Rows where we’re blank

Streaming tool responses

We don’t stream. Packs emit pack_step events to the NDJSON log so a tailing operator can see pipeline progress, but the MCP response is single-shot. If you need mid-call token streams, use raw Ollama or Claude-direct.

Pure vector database

corpus_* is not pgvector. It’s BM25 + RRF fusion over chunks with metadata, sized for repo-scale corpora (thousands to tens of thousands of chunks). Use pgvector / Qdrant / Weaviate for hundred-millions of vectors.

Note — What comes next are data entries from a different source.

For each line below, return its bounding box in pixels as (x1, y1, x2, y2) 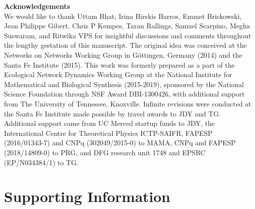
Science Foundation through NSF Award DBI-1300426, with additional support (4, 89, 245, 99)
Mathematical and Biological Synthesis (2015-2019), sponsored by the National (4, 79, 244, 89)
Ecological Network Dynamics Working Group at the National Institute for (4, 69, 232, 80)
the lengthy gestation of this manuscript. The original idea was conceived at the (4, 40, 247, 50)
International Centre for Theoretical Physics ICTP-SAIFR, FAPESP (4, 127, 213, 138)
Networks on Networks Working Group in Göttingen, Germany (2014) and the (4, 49, 243, 60)
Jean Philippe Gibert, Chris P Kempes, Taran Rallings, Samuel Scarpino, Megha (4, 20, 250, 31)
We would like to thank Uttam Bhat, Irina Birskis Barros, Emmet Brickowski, (4, 10, 242, 21)
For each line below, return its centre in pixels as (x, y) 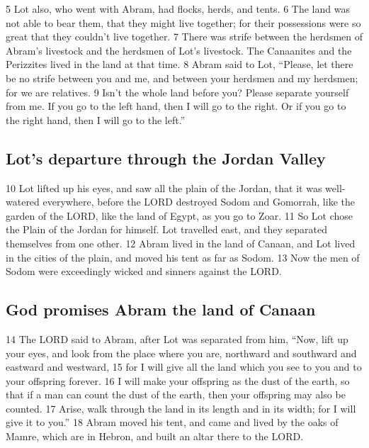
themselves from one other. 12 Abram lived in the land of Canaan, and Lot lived (181, 243)
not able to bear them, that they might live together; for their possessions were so (183, 22)
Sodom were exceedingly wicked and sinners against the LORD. (144, 271)
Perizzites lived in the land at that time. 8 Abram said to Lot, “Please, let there (180, 64)
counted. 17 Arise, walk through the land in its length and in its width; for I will (181, 408)
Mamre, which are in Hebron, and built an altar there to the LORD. (155, 436)
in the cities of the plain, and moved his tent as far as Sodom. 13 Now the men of (183, 257)
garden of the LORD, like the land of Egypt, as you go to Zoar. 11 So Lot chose (180, 215)
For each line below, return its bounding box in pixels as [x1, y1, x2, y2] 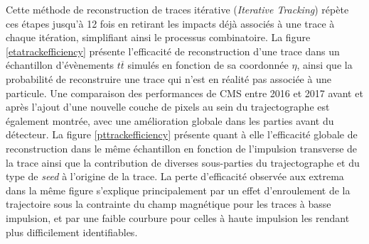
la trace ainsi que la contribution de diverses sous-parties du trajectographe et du [6, 155, 360, 170]
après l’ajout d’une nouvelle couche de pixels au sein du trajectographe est [6, 99, 330, 114]
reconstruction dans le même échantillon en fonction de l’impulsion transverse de [6, 140, 358, 155]
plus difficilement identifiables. [6, 224, 138, 239]
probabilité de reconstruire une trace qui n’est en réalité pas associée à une [6, 71, 331, 86]
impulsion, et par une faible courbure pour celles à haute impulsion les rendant [6, 210, 350, 225]
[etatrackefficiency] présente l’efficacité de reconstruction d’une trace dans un [6, 43, 340, 58]
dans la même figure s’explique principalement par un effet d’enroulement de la [6, 182, 351, 197]
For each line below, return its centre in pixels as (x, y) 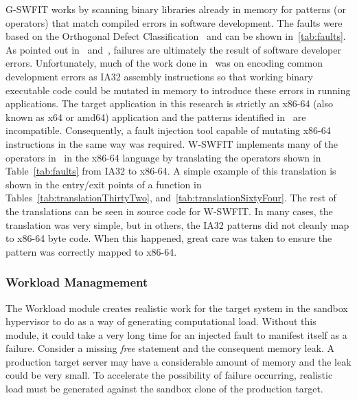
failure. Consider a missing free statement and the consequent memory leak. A (170, 348)
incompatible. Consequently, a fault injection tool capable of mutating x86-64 (168, 130)
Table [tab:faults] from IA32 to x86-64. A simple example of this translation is (171, 171)
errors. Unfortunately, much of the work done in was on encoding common (164, 63)
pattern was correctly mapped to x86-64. (91, 251)
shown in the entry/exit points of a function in (104, 184)
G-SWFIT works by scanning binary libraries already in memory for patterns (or (176, 9)
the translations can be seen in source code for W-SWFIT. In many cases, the (169, 211)
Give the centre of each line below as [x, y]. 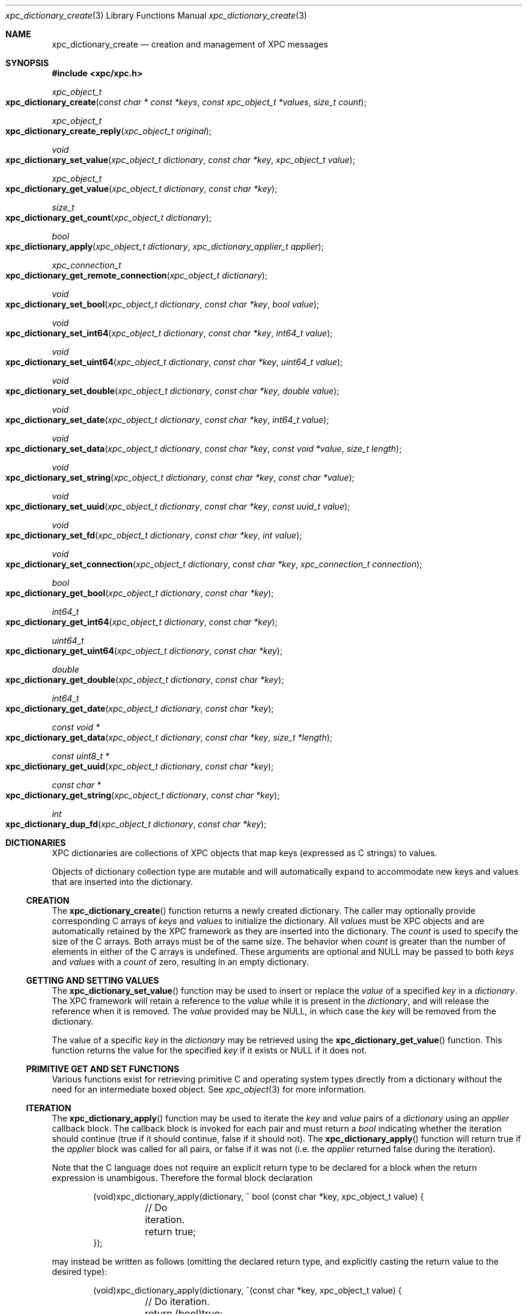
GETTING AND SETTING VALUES [93, 980]
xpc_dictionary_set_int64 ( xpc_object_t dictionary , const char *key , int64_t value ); [169, 333]
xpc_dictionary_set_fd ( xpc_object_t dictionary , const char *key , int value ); [154, 535]
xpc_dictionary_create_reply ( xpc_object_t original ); [108, 131]
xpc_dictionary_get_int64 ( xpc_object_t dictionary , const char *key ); [142, 622]
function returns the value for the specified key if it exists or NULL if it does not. [209, 1050]
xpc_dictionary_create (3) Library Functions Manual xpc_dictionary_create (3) [156, 15]
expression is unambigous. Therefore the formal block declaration [182, 1178]
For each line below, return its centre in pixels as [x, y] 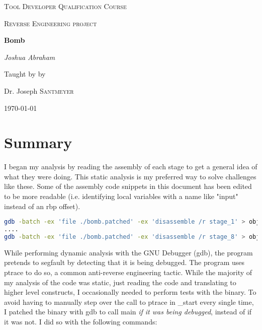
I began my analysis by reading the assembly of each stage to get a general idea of [131, 167]
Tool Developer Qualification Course [65, 6]
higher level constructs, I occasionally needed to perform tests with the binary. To [130, 292]
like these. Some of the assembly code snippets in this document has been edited [128, 186]
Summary [38, 142]
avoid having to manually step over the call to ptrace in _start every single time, [129, 302]
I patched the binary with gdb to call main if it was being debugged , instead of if [128, 312]
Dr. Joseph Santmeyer [39, 90]
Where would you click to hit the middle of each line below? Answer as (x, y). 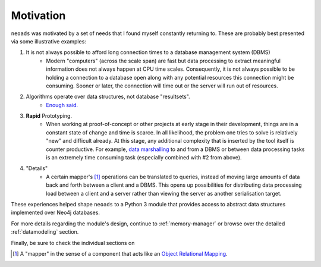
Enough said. (62, 105)
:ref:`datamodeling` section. (45, 232)
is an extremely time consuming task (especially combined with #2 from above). (144, 158)
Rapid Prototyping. (49, 116)
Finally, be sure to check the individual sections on (73, 243)
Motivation (38, 15)
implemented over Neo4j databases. (56, 213)
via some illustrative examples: (48, 41)
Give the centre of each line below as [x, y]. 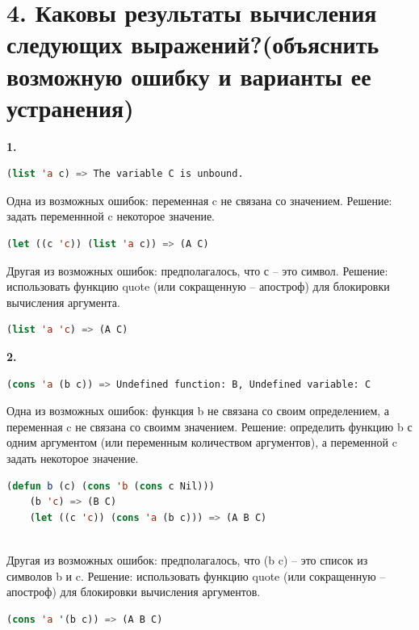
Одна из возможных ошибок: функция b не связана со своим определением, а [198, 411]
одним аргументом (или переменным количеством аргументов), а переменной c [202, 442]
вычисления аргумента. [63, 302]
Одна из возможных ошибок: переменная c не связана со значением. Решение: [199, 200]
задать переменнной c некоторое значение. [111, 216]
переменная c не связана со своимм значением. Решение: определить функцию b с [209, 426]
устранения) [70, 107]
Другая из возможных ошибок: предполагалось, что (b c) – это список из [187, 559]
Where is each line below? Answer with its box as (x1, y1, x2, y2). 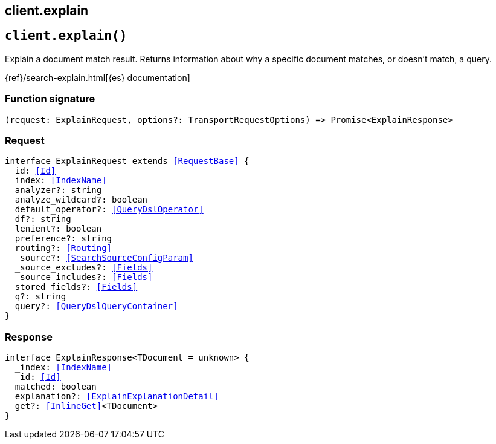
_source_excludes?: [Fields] (14, 263, 153, 273)
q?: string (14, 292, 66, 302)
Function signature (5, 93, 95, 105)
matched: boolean (14, 382, 97, 392)
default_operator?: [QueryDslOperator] (14, 204, 204, 215)
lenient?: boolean (14, 224, 102, 234)
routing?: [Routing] (14, 243, 112, 253)
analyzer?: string (14, 185, 102, 195)
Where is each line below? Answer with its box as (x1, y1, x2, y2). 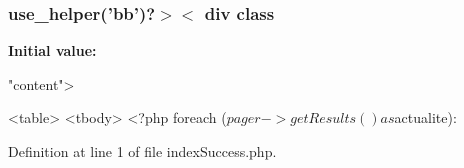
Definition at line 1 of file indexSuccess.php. (8, 141, 277, 161)
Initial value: (8, 40, 97, 61)
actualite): (394, 107, 457, 128)
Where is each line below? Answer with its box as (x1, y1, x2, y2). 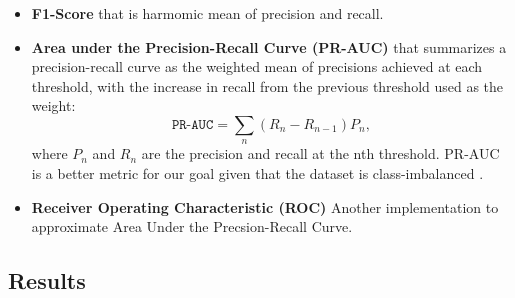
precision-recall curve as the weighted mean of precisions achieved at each (31, 56, 483, 77)
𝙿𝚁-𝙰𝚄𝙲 (171, 117, 214, 132)
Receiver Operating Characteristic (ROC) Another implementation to (31, 196, 499, 217)
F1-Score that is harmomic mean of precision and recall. (31, 3, 384, 23)
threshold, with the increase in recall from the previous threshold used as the (31, 75, 504, 96)
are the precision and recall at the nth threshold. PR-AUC (141, 143, 500, 164)
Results (8, 265, 86, 296)
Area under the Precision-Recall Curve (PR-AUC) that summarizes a (31, 36, 507, 57)
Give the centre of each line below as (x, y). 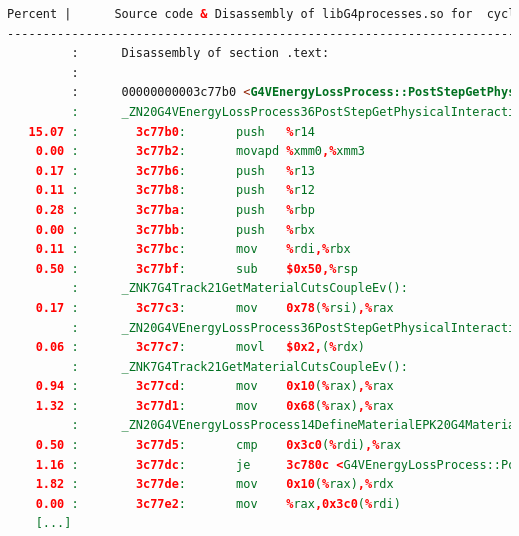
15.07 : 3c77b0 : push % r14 (171, 131)
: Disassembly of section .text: (200, 53)
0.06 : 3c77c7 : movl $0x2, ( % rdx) (200, 347)
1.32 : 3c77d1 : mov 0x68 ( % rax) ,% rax (214, 405)
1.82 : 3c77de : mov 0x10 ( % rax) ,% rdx (214, 484)
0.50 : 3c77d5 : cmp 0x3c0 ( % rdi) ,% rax (218, 445)
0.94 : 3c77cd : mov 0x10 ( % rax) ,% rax (214, 386)
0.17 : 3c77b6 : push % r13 (175, 170)
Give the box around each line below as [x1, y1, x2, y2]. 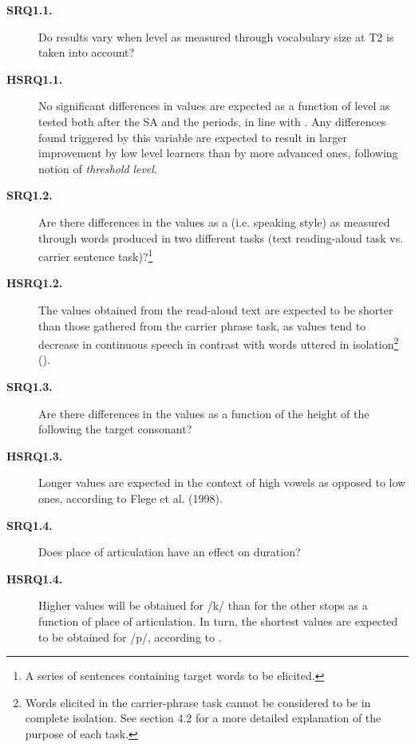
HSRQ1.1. [6, 70, 63, 87]
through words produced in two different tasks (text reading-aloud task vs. [38, 229, 404, 246]
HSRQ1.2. [6, 275, 63, 291]
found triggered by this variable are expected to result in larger [38, 128, 348, 145]
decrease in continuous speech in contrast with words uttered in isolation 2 [38, 334, 399, 352]
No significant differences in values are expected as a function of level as [38, 97, 390, 114]
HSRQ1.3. [6, 447, 63, 464]
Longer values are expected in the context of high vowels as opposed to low [38, 474, 406, 491]
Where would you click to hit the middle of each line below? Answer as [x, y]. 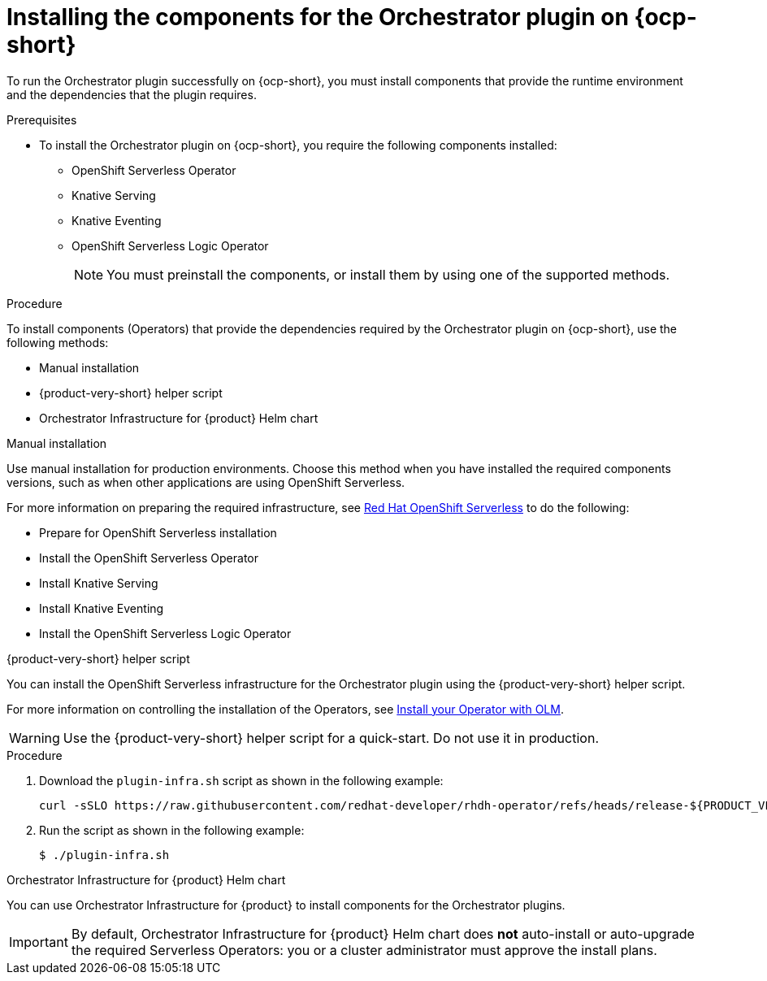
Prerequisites [42, 119]
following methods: [58, 342]
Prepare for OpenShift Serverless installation [158, 532]
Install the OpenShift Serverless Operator [149, 558]
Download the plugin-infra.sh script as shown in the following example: [241, 780]
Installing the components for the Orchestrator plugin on [318, 17]
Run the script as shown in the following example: [172, 830]
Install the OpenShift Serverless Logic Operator [165, 633]
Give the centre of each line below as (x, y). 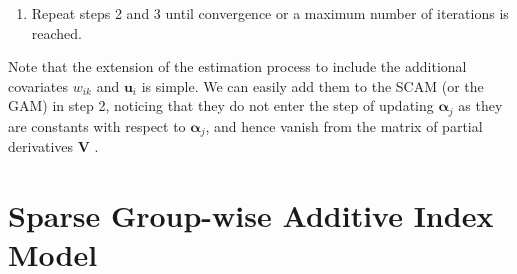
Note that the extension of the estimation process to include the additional (237, 66)
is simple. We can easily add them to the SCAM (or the (312, 85)
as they (480, 105)
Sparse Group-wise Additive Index (251, 215)
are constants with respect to (97, 125)
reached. (57, 32)
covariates (38, 85)
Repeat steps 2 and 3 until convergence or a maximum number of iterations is (270, 13)
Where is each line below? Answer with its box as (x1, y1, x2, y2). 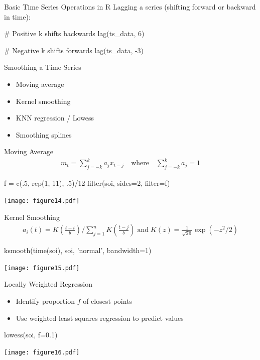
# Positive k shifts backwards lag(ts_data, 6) (4, 28, 145, 39)
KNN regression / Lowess (16, 112, 94, 123)
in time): (4, 11, 31, 22)
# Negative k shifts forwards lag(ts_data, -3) (4, 45, 144, 55)
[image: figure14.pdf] (4, 197, 80, 204)
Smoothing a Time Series (4, 62, 81, 72)
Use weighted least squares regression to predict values (16, 312, 184, 323)
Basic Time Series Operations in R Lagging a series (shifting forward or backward (4, 2, 256, 12)
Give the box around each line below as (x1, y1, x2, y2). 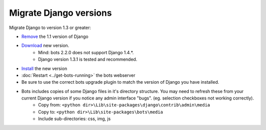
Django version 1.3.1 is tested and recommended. (38, 57, 137, 63)
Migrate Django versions (9, 7, 112, 18)
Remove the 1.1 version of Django (21, 33, 89, 39)
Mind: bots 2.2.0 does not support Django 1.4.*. (38, 49, 134, 55)
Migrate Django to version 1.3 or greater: (9, 25, 91, 31)
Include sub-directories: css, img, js (38, 116, 111, 122)
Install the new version (21, 65, 67, 71)
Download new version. (21, 42, 69, 49)
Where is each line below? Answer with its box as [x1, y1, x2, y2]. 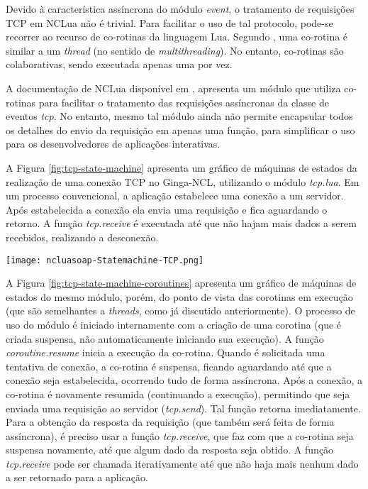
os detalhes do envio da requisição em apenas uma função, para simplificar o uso [6, 122, 355, 137]
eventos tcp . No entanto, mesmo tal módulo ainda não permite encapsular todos [6, 109, 353, 123]
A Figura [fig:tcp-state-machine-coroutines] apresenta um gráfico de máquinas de [6, 275, 357, 290]
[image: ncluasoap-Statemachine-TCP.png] [6, 255, 204, 265]
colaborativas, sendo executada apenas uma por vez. [6, 57, 233, 72]
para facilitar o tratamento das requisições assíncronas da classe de [38, 94, 329, 109]
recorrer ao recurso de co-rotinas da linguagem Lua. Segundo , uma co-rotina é [6, 29, 348, 44]
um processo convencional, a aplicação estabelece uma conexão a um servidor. [6, 188, 344, 203]
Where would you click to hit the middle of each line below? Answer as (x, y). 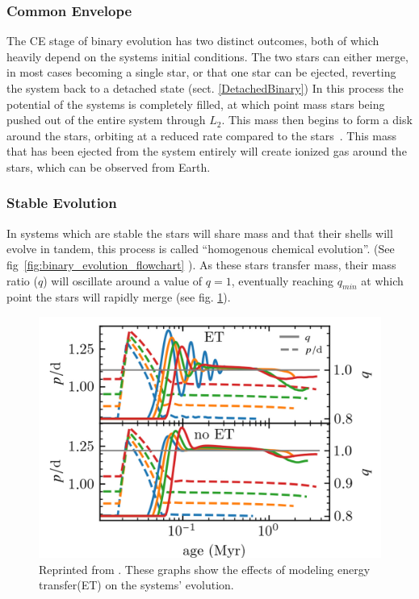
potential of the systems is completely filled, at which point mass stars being (196, 104)
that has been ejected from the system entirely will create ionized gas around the (207, 151)
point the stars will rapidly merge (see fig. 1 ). (119, 297)
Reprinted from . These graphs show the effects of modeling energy (205, 569)
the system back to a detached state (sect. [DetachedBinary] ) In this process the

Full code-execution sandbox

ollama_draft runs a compile check on code drafts when language is known (tsc, eslint, pytest on the Tools-ops agent’s batch_proof_check). It’s a surface, not a sandbox — it will not execute arbitrary code against arbitrary inputs. Use a dedicated sandbox (e2b, Docker) if you need that.

Cloud model access

Local-only. Every call goes to http://127.0.0.1:11434 or nowhere. If you need GPT-4 / Claude / Gemini, drive them directly or use a cloud-MCP — this server is not that shape.

When to use what

Bulk classification / extraction / triage over many items — ollama-intern-mcp. Batch atoms.
“What just happened” incident writeup with evidence — ollama-intern-mcp. incident_pack.
Repo onboarding brief — ollama-intern-mcp. repo_pack or repo_brief.
Mid-call token streaming — raw Ollama, or drive Claude directly.
Tens of millions of vectors — pgvector / Qdrant / Weaviate. Not us.
One-off question to a local model — raw Ollama HTTP. Don’t reach for ollama-intern-mcp for a single ad-hoc chat.
Cloud model access — Claude-direct or a cloud-MCP.